Many Christians, Jackson writes, struggle under the yoke of daily devotions. “To evangelicals, the practice of ‘daily devotions‘ as become a sacrament.” So important to so many that Jackson has a concern about the ritual as idolatry. While she admits to admiring those who continue the practice and are able to find joy within it, Jackson opens the reader up to many other possibilities.
Sharing her own faith story, Jackson reveals herself as a person to whom daily devotions are a burden. She is inconsistent in her practice. Her mind wanders. She finds herself going through the motions in order to “check the box”. Because a daily practice does not fit her, she suffers from guilt, depression, a sense of defeat.
Jackson shares her own struggles and vulnerability that others may know they are not alone, and to offer them hope—to show that there are other ways to formation—other ways to spend time alone with God, and to grow in God’s image. To grow not only for personal gain, but for the sake of others, and in service to spiritual maturity.
In Part 1, Jackson explore barriers to true intimacy with God: ought and should; measuring up; the daily grind and perfectionism.
Christians ought to spend an hour alone with God every day, and should also keep a prayer list and a journal. Your worth as a Christian is measured by how well you perform what’s expected. Spiritual discipline should be anything but a daily grind. Guilting people into a spiritual practice is exactly the opposite of the path to intimacy with God, Jackson writes. Pleasing God is not about practice alone. Practice leads to perfectionism and circles back to concerns about measuring up. Pleasing God comes through humility and grace.
A life changing awareness for Jackson occurs when she encounters “Life Rhythm Theory” in an article by David Drury. Learning that each of us has particular ways we do life—patterns of sleep, work, scheduling and decision making that fit and feel right—opened her up to considering how spiritual practices or disciplines work to nurture or exasperate us. While some people thrive on a daily rhythm, others work best with a weekly/monthly, or a seasonal/yearly, rhythm.
In the section, “Finding Your Rhythm”, Jackson devotes a chapter to each of the three types of rhythms. Included is a quick guide that lists characteristics, issues, spiritual parallels and cautions. For example, the characteristics of daily people include: a love of routine tasks and a dislike of spontaneity. Weekly/monthly people are goal oriented and may make plans they never act on. Seasonal/yearly people are creative and artistic and find repetition demotivating. There are also questions for personal reflection at the end of each chapter.
In the chapter called “Freedom”, Jackson shares stories from friends and families who have learned their life rhythms. Making a change in their practice or perspective has allowed them to become less guilty, and more attuned to which spiritual practices work best for each of them in their quest to become closer to God.

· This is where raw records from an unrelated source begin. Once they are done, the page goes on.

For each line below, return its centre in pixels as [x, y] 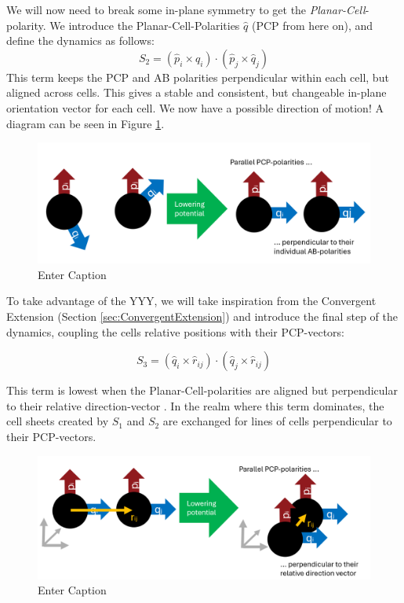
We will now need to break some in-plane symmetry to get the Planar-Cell [186, 9]
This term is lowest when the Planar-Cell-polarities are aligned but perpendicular [202, 390]
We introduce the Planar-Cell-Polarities [145, 25]
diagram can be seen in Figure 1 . [86, 123]
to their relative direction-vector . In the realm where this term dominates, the [195, 405]
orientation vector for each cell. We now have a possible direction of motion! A [195, 107]
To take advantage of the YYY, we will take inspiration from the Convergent [191, 301]
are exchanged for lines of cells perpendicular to [277, 421]
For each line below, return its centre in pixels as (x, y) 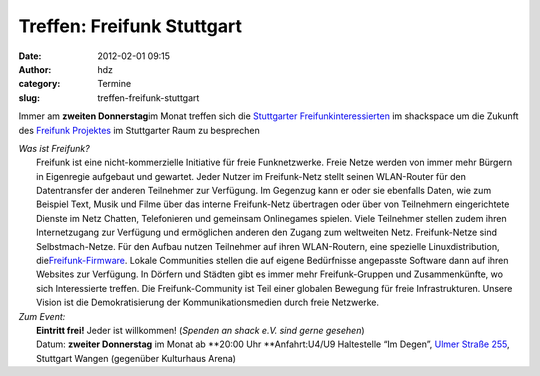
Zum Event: (42, 316)
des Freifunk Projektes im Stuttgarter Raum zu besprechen (139, 130)
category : (39, 84)
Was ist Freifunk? (54, 148)
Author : (35, 69)
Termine (114, 84)
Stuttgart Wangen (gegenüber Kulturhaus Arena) (136, 358)
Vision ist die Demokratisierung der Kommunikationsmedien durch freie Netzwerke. (208, 302)
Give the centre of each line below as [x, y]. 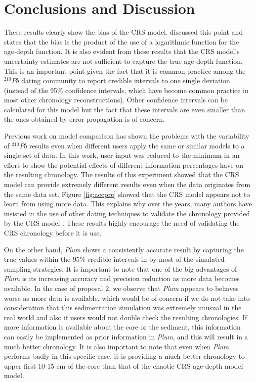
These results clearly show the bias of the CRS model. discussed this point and [124, 32]
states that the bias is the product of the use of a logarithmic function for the [122, 41]
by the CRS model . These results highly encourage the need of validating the [122, 223]
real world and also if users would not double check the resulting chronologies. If [126, 317]
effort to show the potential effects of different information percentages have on [124, 165]
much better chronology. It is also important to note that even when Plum [117, 346]
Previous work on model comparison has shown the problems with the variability [127, 136]
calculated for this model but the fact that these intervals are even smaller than [125, 109]
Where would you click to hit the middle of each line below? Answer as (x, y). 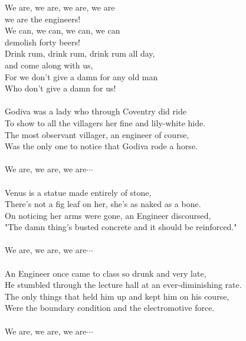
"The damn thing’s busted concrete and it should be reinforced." (121, 227)
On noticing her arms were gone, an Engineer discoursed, (108, 215)
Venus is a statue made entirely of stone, (78, 192)
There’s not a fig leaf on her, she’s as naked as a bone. (103, 204)
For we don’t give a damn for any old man (81, 76)
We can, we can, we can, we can (63, 30)
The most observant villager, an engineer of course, (97, 134)
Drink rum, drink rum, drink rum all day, (80, 53)
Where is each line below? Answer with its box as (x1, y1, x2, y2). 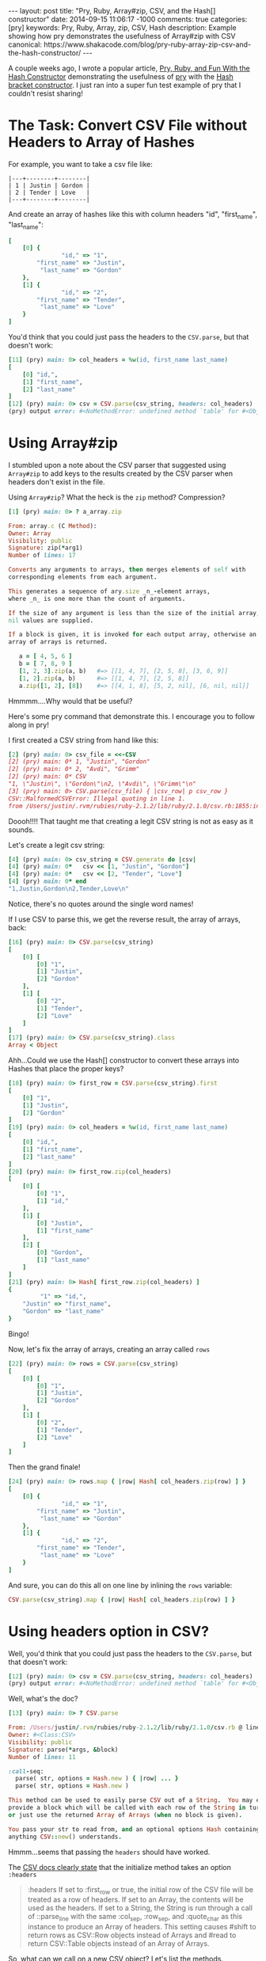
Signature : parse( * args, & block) (8, 1746, 119, 1754)
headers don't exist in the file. (8, 477, 105, 486)
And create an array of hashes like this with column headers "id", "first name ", (8, 209, 257, 221)
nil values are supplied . (8, 616, 93, 625)
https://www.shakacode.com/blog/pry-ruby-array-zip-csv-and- (43, 40, 252, 49)
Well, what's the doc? (8, 1694, 78, 1704)
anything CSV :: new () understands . (8, 1833, 123, 1841)
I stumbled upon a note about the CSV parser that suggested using (8, 460, 226, 469)
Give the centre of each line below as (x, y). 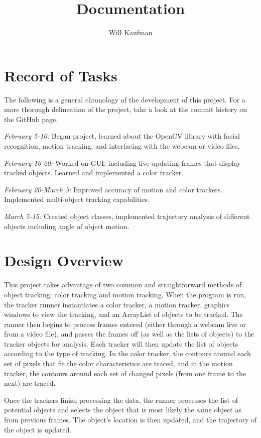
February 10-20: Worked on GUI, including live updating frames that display (122, 162)
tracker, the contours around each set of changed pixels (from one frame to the (125, 373)
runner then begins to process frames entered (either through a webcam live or (125, 324)
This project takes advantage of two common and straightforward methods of (123, 285)
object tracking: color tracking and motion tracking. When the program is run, (125, 294)
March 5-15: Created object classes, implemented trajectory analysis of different (127, 216)
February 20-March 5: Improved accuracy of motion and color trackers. (113, 189)
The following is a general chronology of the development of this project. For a (125, 99)
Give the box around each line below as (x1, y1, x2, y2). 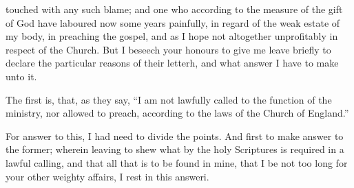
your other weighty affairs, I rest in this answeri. (6, 169, 209, 183)
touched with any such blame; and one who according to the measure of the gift (6, 2, 343, 16)
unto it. (6, 69, 37, 83)
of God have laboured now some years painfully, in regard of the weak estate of (6, 15, 340, 30)
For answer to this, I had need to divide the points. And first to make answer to (6, 128, 344, 143)
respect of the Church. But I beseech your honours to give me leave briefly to (6, 42, 331, 56)
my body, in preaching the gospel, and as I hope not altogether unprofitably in (6, 29, 338, 43)
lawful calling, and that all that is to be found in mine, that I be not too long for (6, 155, 348, 169)
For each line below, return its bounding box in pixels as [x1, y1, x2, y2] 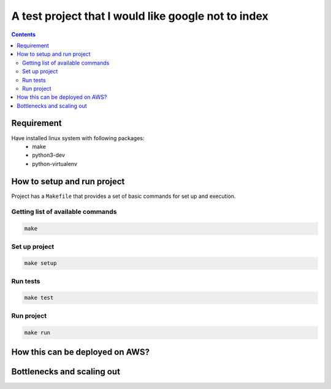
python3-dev [32, 151, 66, 159]
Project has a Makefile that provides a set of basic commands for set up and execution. [11, 192, 236, 200]
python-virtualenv [32, 160, 78, 167]
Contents [11, 31, 36, 38]
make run [24, 329, 51, 336]
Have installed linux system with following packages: [11, 134, 145, 141]
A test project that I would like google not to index [11, 9, 269, 23]
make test [24, 294, 54, 301]
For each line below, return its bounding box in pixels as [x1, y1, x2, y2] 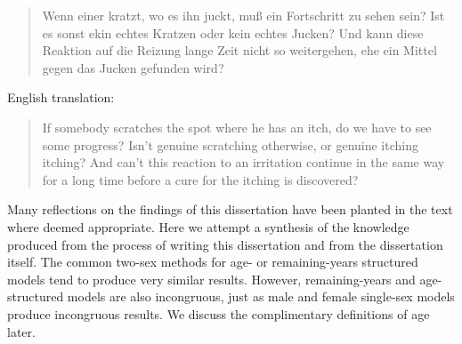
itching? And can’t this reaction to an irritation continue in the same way [42, 153, 445, 172]
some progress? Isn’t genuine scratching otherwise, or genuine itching [42, 135, 418, 154]
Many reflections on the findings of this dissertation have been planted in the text [7, 200, 453, 219]
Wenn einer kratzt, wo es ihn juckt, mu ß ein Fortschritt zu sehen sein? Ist [42, 6, 445, 24]
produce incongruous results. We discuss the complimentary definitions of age [7, 304, 430, 323]
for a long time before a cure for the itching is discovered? [42, 170, 359, 188]
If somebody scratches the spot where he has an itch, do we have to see [42, 117, 432, 136]
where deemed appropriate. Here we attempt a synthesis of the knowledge [7, 217, 409, 236]
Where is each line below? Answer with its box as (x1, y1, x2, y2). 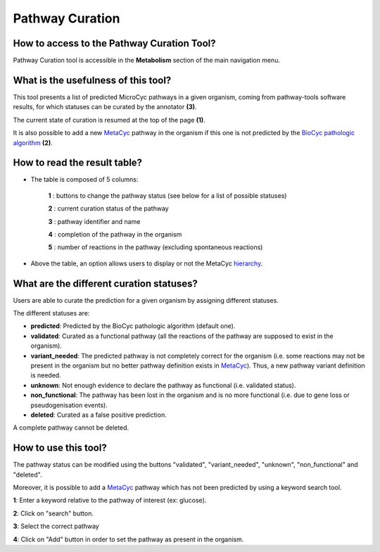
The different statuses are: (13, 309, 90, 318)
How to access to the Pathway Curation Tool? (13, 37, 216, 49)
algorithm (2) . (13, 138, 53, 147)
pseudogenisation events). (30, 401, 108, 409)
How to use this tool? (13, 442, 107, 454)
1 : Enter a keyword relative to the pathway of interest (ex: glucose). (13, 496, 207, 505)
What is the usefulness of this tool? (13, 74, 172, 86)
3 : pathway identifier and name (48, 217, 141, 225)
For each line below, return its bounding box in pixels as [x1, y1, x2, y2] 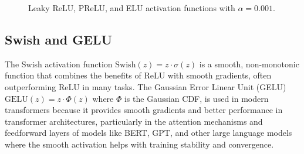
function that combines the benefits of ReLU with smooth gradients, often [5, 69, 272, 81]
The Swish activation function [5, 57, 113, 70]
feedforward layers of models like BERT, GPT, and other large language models [5, 126, 292, 139]
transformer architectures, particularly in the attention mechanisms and [5, 115, 263, 127]
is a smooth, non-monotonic [199, 57, 299, 70]
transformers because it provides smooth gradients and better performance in [5, 104, 283, 116]
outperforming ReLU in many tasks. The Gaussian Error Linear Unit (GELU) [5, 80, 286, 93]
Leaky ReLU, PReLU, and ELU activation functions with [28, 2, 235, 13]

Jackson’s book will help readers to release the guilt that may be experienced when they find themselves unable or unwilling to sustain the recommended daily devotional practice. Knowing there are other ways to formation that better suit their particular path and rhythm, they can abandon self loathing and know true connection with the divine. Discerning a life rhythm unique to them frees them to become more fully who God has created them to be. Allowing each person to relate to God according to what is most nurturing for them actually leads to more time spent in God’s presence, Jackson writes.
Unforced Rhythms: Why Daily Devotions Aren’t for All of Us, honors the unique expression of God that is each person. It celebrates difference as a place to grow in faith and to find God’s love and grace. It honors many paths and practices, and the all of the seekers who walk them.
Pam Kittredge received her MDiv. from the Earlham School of Religion in 2016. She is in discernment with the United Church of Christ. Pam blogs and reviews from an island off the coast of Maine where she lives with her partner, Hal, and her cat, Penney.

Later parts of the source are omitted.